The comparison card was transparent. Superimposed the card with the en face image of glenoid obtained from 3D CT scan (Fig. 7). We ensured that the center of comparison card and the best-fit circle of inferior glenoid coincided with each other. Then we zoomed the feature to correctly size the glenoid to match the card. As the area of each grid accounted for 2.5%, the defect percentage (p) equaled the number of grids (n) in the defect area multiple 2.5%: p = n*2.5%.

Figure 7

(a, b) Superimpose the comparison card with the en face view of glenoid.

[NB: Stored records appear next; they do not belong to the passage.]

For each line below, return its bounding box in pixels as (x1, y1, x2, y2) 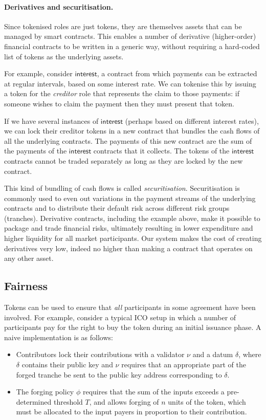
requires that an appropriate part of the (121, 359, 246, 370)
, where (238, 349, 261, 360)
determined (16, 396, 52, 407)
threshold (53, 396, 83, 407)
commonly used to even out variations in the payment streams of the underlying (4, 192, 256, 203)
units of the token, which (168, 396, 246, 407)
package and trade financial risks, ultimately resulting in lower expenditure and (4, 223, 253, 233)
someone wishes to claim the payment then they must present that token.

If the bone defect could not fill the comparison card grid as shown in Fig. 8, it needed to be estimated by direct reading. To minimize the estimation error, the measurement accuracy could be improved by setting tolerance. Specifically defined as λ = 1.25% ± α, λ was the actual estimated value, α was the limit of tolerance. Through direct comparison and observation, if more than half of the grid was filled, it was calculated as 1.25% + α; if less than half of the grid, it was calculated as 1.25%-α; it was calculated as 1.25% when half of the grid was filled exactly. For statistical calculation, α was 0.5%. The limit error of a single grid was 0.75%, and the limit error of four grids was 3%, which was less than the current clinical requirement of 5%. Nevertheless, the accuracy requirement could be met.

Figure 8

Estimation of measurement error.

Sugaya method

Consideringthe inferior aspect of glenoid resembled a circle, we drew a circle that fit the outline of rim (Fig. 9), and calculated the circle area as S by Mimics 17.0. We draw along the defect contour using a free curve to completely divide the circle to obtain an irregular surface, and the area was A. The percentage of bone defect (D) was the ratio between area A and the area of assumed fitting circle (S), D = A/S. Bony defects could be divided into large (> 20%), medium (5–20%), and small (< 5%).

Figure 9

(a, b) Illustration of the Sugaya method.

Statistical analysis

The percentage of glenoid bone loss was represented as mean ± standard deviation. The comparison card and Sugaya method were used to measure the glenoid bone defect. Each measurement was performed on two separate occasions by a radiologist and two orthopedic surgeons, and there was 12 weeks’ interval between two measurements. The intra-group correlation coefficient (ICC) analysis was performed by three participants in 12 weeks, and the average value of inter-group correlation coefficient analysis was performed onthe two measurements by every participant. The reliability was considered good (ICC > 0.75), fair (0.4 < ICC < 0.75) or poor (ICC < 0.4)¹⁸. Statistical analysis was conducted using SPSS software version 25 (IBM, the U.S.). All tests were two-side, and P value less than 0.05 were considered statistically significant.

Agreement between the two methods was performed using Bland–Altman analysis. The average value of 3 observers was used as the final data of each glenoid. Statistical analysis was performed using MedCalc, version 15 (MedCalc Software Ltd).